Our industry organizations must not only be aware of those limitations but be on the lookout for ways that damaging outside influences can be mitigated. Recently, the Federation of State Beef Councils did just that, dipping into its reserve funds to support national and international promotion programs that would help increase demand for beef.

The Federation allocated more than $1.2 million from its reserve funds over the last nine months for this effort. These dollars come from state beef council boards, who voluntarily remit part of their half of the one-dollar-per-head beef checkoff to be used at the national and international levels. State board members recognize that beef production states without large population centers benefit from spending their checkoff dollars where most beef consumers live.

The promotions were conducted during a time of high protein production that put significant pressures on the cattle market. One of the efforts was a campaign conducted by the National Cattlemen’s Beef Association, a contractor to the Beef Checkoff Program, to drive nationwide sales of fresh beef at retail.

That promotion is based on a program called Ibotta, a mobile shopping app with a subscriber rate of 22 million mostly-millennial consumers. The partnership gave consumers the chance to engage with educational information about beef and then unlock a small cash-back rebate for any ground beef product at any store, nationwide.
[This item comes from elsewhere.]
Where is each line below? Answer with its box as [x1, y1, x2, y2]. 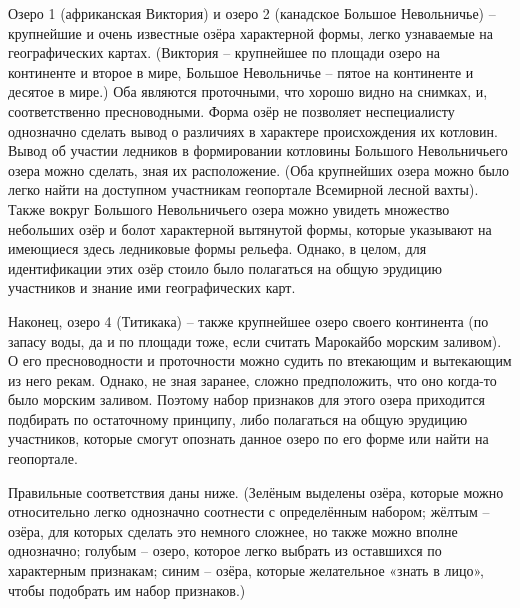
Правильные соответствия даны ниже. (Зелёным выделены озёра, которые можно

The Beef Checkoff Program paid for the rebates of verified sales.

Results from the effort significantly surpassed standard Ibotta campaigns. The redemption rate for ground beef was nearly 40 percent, while the average Ibotta redemption rate is 23 percent. More than 1.45 million consumers unlocked the beef rebate and saw beef content, such as videos, recipes and messages, and more than 576,000 redeemed the rebates. In just four weeks, more than 631,000 pounds of ground beef were sold.

Many state beef councils contributed additional funding to promote the campaign to consumers in their markets. They helped drive traffic to the app and create broader visibility for beef. The total value of the Ibotta campaign is estimated to be more than $4.4 million.   

But that’s only half of it. International promotion funded through the Federation allocation and conducted by the U.S. Meat Export Federation, another checkoff contractor, helped move more than a million incremental pounds of beef in Japan and Korea.

Among the efforts was a push to have chilled U.S. beef replace Australian beef at all Costco outlets in Korea – which came to full fruition in May 2017. This was accomplished through USMEF trainings, sampling demonstrations, regular visits and meetings to build relationships, and more. It means an incremental increase of over 33 million pounds, which will increase the total U.S. market share in Korea by about three to four percent.

  These results are gratifying but are obviously only a small portion of what the state and national checkoff-funded partnership does daily to help increase consumer acceptance of and demand for beef in the United States and abroad.

I’m proud of the work my fellow beef producer volunteer leaders have done to oversee these kinds of efforts, and the staffs that carry out the programs. And I’m especially proud of all cattle producers who make this work possible through their one-dollarå-per-head checkoff investments. 

Effertz is a producer from Velva, N.D.